From the logistic regression coefficients, we can draw the following conclusions about which factors most strongly influence conversion at the cart stage:

begin_checkout (β ≈ 0.46)
- This is the strongest positive predictor: users who proceed to the checkout step are much more likely to complete a purchase.
회원가입완료 – signup completed (β ≈ 0.20)
- Completing membership registration is also strongly associated with higher conversion, suggesting that registered members are more likely to finish the purchase than non-members.
login and session_start (small positive coefficients)
- More logins and session starts slightly increase the probability of conversion, indicating that repeated engagement with the site helps, but their effect is weaker than checkout or signup.
first_visit (β < 0)
- First-time visitors are less likely to convert than returning users, which aligns with the idea that users often need multiple visits before purchasing.
device (β ≈ -0.21, mobile = 0, desktop = 1)
- The negative coefficient means that desktop users have a lower conversion probability than mobile users, even among those who added items to the cart, consistent with the earlier device-level analysis.
total_stay_time_sec and add_to_cart (coefficients close to 0)
- Their effects are very small in magnitude in this model, suggesting that spending more time or adding slightly more items to the cart does not, by itself, strongly change the conversion probability, once other behaviors (like checkout and signup) are controlled for.

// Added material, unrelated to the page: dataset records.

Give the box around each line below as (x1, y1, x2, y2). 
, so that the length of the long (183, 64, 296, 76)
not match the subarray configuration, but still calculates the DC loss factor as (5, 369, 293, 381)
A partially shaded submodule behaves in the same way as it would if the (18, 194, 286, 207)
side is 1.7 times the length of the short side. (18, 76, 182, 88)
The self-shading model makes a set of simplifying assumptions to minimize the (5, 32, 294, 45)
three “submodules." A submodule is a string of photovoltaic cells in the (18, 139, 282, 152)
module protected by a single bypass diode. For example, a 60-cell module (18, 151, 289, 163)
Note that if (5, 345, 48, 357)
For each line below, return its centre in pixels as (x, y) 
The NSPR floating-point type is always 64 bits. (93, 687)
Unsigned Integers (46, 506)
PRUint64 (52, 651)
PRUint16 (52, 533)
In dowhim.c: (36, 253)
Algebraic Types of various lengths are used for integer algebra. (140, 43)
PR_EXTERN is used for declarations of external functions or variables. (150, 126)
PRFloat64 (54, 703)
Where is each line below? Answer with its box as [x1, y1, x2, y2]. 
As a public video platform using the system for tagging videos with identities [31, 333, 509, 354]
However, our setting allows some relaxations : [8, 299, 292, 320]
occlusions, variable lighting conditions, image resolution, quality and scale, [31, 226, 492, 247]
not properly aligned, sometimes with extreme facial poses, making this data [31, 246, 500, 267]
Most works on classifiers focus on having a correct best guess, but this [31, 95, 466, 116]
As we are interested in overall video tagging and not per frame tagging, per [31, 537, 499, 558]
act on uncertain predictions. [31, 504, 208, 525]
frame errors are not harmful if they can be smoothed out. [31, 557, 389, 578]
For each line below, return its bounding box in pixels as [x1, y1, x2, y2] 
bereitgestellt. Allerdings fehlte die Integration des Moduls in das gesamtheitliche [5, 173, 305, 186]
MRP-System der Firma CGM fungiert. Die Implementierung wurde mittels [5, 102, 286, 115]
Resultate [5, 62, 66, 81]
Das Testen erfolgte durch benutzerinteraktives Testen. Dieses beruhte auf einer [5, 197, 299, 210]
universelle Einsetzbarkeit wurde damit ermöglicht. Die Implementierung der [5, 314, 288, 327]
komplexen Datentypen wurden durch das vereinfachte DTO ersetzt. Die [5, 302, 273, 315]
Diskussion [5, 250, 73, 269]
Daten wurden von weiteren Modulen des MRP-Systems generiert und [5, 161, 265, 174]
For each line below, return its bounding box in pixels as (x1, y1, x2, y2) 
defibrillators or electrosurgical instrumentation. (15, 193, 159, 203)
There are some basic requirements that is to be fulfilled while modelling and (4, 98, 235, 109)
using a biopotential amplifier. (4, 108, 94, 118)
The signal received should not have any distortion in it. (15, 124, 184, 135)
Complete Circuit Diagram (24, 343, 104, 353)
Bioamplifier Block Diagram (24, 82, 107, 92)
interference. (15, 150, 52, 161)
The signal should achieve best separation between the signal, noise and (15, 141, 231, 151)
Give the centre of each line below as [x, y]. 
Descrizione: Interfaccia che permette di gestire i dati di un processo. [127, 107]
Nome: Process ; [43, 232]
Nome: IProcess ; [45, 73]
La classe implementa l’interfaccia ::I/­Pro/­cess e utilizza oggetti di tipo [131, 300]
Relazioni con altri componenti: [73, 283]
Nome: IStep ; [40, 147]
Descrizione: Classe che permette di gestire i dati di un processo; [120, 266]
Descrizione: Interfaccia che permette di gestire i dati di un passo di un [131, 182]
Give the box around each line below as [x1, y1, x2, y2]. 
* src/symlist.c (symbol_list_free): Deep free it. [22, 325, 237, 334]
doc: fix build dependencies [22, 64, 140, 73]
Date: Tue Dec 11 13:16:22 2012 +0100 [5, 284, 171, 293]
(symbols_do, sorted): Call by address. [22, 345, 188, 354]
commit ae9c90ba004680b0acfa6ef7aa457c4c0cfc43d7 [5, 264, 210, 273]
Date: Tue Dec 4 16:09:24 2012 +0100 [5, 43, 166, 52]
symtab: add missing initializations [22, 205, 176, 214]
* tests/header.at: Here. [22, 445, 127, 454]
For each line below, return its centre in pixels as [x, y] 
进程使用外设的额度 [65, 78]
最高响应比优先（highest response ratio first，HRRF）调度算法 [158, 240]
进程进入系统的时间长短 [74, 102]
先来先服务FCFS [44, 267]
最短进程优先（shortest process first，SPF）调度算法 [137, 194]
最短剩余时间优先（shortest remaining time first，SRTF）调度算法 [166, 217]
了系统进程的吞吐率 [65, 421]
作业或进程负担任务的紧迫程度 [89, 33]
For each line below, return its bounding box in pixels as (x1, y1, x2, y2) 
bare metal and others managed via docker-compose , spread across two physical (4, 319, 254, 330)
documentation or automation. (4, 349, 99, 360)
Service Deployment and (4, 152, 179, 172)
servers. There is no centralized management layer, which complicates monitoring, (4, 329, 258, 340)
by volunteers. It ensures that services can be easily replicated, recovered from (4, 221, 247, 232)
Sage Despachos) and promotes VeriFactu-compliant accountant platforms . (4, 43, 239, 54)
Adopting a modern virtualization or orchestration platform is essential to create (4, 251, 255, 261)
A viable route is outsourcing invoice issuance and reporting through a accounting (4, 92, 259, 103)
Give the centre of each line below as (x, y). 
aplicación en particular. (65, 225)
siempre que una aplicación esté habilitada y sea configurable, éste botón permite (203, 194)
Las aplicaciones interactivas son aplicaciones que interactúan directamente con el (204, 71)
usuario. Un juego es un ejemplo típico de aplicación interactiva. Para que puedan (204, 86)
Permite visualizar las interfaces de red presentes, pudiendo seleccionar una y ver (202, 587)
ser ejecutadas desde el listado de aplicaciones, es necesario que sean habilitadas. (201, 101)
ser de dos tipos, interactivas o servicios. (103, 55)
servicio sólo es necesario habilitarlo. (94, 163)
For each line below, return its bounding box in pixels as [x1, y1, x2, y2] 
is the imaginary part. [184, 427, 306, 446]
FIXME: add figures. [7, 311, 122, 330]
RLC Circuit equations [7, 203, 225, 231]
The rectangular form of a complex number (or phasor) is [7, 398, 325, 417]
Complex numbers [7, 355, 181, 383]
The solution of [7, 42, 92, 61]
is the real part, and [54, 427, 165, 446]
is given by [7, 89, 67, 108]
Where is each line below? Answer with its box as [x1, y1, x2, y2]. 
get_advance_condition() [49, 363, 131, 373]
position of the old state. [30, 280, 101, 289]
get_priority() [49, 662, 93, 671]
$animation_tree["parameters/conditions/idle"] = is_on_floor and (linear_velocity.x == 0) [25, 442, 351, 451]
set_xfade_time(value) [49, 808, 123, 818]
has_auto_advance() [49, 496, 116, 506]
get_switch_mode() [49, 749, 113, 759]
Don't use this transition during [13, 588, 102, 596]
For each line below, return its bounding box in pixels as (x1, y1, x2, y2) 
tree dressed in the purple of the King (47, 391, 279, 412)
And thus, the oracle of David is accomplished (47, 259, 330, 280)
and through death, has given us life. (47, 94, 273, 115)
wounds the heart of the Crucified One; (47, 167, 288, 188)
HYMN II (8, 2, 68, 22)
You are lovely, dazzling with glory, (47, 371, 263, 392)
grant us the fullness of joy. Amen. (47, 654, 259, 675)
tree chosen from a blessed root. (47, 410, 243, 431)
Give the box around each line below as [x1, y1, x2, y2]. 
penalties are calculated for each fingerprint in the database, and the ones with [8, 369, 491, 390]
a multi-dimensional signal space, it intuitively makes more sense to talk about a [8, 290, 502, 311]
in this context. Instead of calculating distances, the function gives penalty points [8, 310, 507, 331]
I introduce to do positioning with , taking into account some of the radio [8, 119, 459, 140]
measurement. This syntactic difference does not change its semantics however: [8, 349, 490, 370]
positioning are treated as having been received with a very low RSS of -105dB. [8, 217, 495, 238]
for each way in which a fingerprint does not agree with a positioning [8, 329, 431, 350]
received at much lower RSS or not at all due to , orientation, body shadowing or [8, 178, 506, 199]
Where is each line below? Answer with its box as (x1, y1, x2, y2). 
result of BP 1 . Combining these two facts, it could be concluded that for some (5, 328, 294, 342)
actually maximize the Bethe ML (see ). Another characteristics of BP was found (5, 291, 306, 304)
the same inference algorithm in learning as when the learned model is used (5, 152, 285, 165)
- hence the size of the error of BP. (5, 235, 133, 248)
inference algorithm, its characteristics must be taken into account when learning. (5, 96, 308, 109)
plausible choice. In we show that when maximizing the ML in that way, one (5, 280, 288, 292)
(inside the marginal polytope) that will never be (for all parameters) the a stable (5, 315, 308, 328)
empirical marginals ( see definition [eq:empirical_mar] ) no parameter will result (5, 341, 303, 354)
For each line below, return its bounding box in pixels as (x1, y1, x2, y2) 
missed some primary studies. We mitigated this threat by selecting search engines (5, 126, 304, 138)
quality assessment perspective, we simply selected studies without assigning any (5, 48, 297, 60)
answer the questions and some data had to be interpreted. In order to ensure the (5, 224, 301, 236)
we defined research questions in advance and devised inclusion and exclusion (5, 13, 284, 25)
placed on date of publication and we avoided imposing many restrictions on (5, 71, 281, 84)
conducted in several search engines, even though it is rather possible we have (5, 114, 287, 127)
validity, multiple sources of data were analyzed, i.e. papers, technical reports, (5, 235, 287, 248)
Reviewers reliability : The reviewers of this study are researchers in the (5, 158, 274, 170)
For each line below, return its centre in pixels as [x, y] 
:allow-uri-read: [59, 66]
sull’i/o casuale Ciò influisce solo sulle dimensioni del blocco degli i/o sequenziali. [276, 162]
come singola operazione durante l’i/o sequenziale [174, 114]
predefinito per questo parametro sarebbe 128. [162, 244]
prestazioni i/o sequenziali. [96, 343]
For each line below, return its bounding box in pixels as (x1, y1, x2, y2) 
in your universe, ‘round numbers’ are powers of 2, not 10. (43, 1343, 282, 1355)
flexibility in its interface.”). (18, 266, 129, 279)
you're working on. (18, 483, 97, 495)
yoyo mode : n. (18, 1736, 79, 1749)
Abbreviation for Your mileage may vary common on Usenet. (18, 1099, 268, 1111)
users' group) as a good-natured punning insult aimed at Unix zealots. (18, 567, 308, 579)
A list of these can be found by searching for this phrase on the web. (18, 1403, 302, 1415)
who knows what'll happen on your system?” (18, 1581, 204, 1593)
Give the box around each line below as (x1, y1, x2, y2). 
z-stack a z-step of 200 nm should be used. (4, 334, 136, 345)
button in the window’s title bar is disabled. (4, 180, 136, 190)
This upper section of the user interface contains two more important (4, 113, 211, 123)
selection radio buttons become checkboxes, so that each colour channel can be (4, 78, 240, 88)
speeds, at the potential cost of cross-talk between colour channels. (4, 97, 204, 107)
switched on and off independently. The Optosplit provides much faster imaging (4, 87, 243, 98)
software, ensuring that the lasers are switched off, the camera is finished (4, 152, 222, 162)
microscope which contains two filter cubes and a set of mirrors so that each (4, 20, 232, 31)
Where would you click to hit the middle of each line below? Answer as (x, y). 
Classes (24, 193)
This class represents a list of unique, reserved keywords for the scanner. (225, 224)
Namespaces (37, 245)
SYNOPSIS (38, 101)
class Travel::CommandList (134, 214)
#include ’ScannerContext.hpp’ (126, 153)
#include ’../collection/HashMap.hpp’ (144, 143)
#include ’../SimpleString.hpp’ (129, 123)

Overall, the model highlights that moving forward in the funnel (begin_checkout), completing signup, and using mobile are the key drivers of conversion at the cart stage, whereas first-time visits and desktop usage are associated with lower purchase completion.

7. Conclusion¶

In this analysis, we used detailed event-level logs from an online shopping mall to understand how customers move from visit to purchase and how different channels and behaviors affect conversion.

Overall, the analysis shows that personalized CRM channels, mobile usage, and deeper funnel engagement (checkout and signup) are critical drivers of conversion, while user behavior patterns allow us to identify VIPs, loyal buyers, at-risk customers, and newcomers. These insights can be used to design targeted marketing and retention strategies that allocate resources more efficiently and improve overall sales performance.